Zero deductible car insurance is a type of car insurance where the insured individual pays nothing upfront. This is different from a typical American car insurance policy where drivers pay a deductible of $250 to $1000.
A deductible is the amount of money you put towards repairs before car insurance covers the rest. With a zero deductible car insurance policy, you’re not required to put any money towards repairs: your insurance automatically covers all repair costs.
Under an ordinary car insurance plan in the United States, your car insurance policy will cover the cost of repairing your vehicle. In order for your car insurance policy to cover the cost of repairs, however, you’ll have to pay a deductible. If it’s going to cost $2,000 to repair your vehicle, then you may have to pay a $500 deductible, which means your total compensation will be $1,500. Typically, your insurance company will cut you a check for the estimated cost of repairs minus your deductible.
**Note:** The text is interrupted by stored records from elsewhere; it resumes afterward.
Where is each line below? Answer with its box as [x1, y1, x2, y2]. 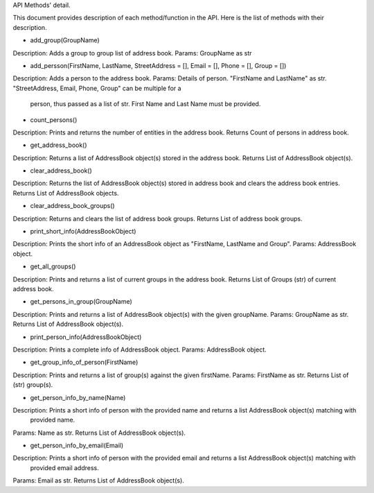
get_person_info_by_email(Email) [30, 441, 124, 450]
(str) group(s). [12, 381, 53, 389]
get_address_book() [30, 141, 87, 149]
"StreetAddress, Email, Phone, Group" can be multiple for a [12, 84, 181, 92]
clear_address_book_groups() [30, 202, 115, 210]
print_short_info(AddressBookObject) [30, 227, 136, 236]
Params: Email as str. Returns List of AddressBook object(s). [12, 476, 185, 485]
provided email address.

In Europe and other parts of the world, drivers can purchase zero deductible car insurance. With zero deductible car insurance, a car insurance company will cover damage to your vehicle with no need to pay a deductible upfront.
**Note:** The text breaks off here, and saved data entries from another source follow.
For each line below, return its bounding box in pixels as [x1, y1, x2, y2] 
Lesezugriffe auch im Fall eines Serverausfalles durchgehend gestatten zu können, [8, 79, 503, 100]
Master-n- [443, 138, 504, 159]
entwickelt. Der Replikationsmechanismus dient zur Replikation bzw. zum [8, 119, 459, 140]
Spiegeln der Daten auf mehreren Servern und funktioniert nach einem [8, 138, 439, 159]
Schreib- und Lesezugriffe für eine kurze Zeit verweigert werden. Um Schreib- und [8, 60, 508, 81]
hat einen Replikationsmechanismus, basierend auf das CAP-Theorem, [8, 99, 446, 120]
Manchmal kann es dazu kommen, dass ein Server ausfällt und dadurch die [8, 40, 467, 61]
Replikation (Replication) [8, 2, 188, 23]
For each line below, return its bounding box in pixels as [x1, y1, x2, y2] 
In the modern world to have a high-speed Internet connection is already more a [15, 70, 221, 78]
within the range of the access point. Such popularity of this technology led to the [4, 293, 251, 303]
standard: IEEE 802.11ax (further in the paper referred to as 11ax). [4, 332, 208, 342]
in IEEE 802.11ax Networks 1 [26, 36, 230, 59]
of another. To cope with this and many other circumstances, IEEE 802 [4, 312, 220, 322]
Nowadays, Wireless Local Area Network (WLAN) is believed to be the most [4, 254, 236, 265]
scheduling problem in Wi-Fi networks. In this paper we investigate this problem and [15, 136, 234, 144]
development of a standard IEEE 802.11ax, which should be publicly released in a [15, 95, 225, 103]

Although some states in America allow insurance companies to offer zero deductible car insurance, they’re very rare. Most major car insurance companies in the United States do not offer zero deductible car insurance. However, you may find companies that offer zero deductible car insurance for comprehensive coverage, which means you won’t pay a deductible if your vehicle gets stolen or vandalized.
What Are the Downsides of Zero Deductible Car Insurance?
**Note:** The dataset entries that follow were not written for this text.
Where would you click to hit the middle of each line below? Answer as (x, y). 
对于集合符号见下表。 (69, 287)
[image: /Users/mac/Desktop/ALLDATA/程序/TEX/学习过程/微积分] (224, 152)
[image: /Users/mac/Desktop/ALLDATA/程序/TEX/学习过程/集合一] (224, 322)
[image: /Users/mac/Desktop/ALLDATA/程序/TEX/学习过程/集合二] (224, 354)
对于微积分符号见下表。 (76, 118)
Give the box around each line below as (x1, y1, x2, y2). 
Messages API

Typically, most insurance companies in America will not offer zero deductible car insurance.
There are too many drawbacks for the insurance company. Insurance companies see zero deductible plans as being risky for their business.
Zero deductible car insurance plans are riskier for car insurance companies. Drivers are more likely to make a claim when there’s no deductible to pay, which means insurance companies will pay more. To balance out this cost, insurance companies will raise rates for drivers.
That means zero deductible car insurance plans are going to be more expensive for drivers. You might save $500 on a deductible when you make a claim, but you’re paying $100 more per month. In most cases, it’s not worth it for the driver.
Some Companies Offer Zero Deductible Car Insurance with Very Strict Requirements
There are some cases when a company may offer zero deductible car insurance in the United States.
Typically, zero deductible car insurance policies come with strict requirements. A car insurance company might offer you zero deductible car insurance, for example, but only if you have a perfect driving record.
Companies are also more likely to offer a zero deductible car insurance policy if you have a perfect credit score.
Consider Getting a Low Deductible Car Insurance Policy Instead
One of the best ways to save money on car insurance premiums is to raise your deductible. You can raise your deductible to $1,000 or higher, for example, to significantly reduce your premiums.
Car insurance companies also let you go the other way: you can lower your deductible and pay higher monthly premiums. If you believe you’re going to make a claim on your insurance policy, or if you feel you can’t handle a high one-time deductible payment, then you may want to lower your deductible and pay higher monthly premiums.
Typically, a car insurance company in the United States will let you lower deductibles to as little as $250 in exchange for higher monthly premiums. It’s not quite a zero deductible car insurance policy, but it’s the closest thing you’ll find.
Remember that Only Certain Incidents Require a Deductible
Many drivers are unaware that they only pay a deductible in certain situations. You don’t typically pay a deductible if your car is stolen or vandalized, for example. Many insurance policies give you the option of paying no deductible on your comprehensive coverage.
For that reason, a zero deductible plan might not give you a huge advantage over an ordinary car insurance plan. Unless you’re planning on frequently getting into accidents and making claims, it’s unlikely that you’ll come out ahead with a zero deductible car insurance plan.
Ask your Car Insurance Company About Zero Deductible Car Insurance
Most car insurance companies in the United States do not offer zero deductible car insurance. However, some companies may offer zero deductible car insurance for certain situations – say, on your comprehensive coverage.
Alternatively, a rare few car insurance companies in the United States offer zero deductible car insurance to drivers with a perfect credit score and perfect driving record. Some car insurance companies even offer what they call a “vanishing” or “disappearing” deductible, which lowers your deductible to $0 after enough years of claim-free, safe driving.
Ultimately, it’s unlikely that you’ll save money with zero deductible car insurance. Yes, you’ll avoid making a $250, $500, or $1,000 deductible payment when you make a claim, but the higher monthly premiums make it unlikely that you’ll come out ahead in the long run.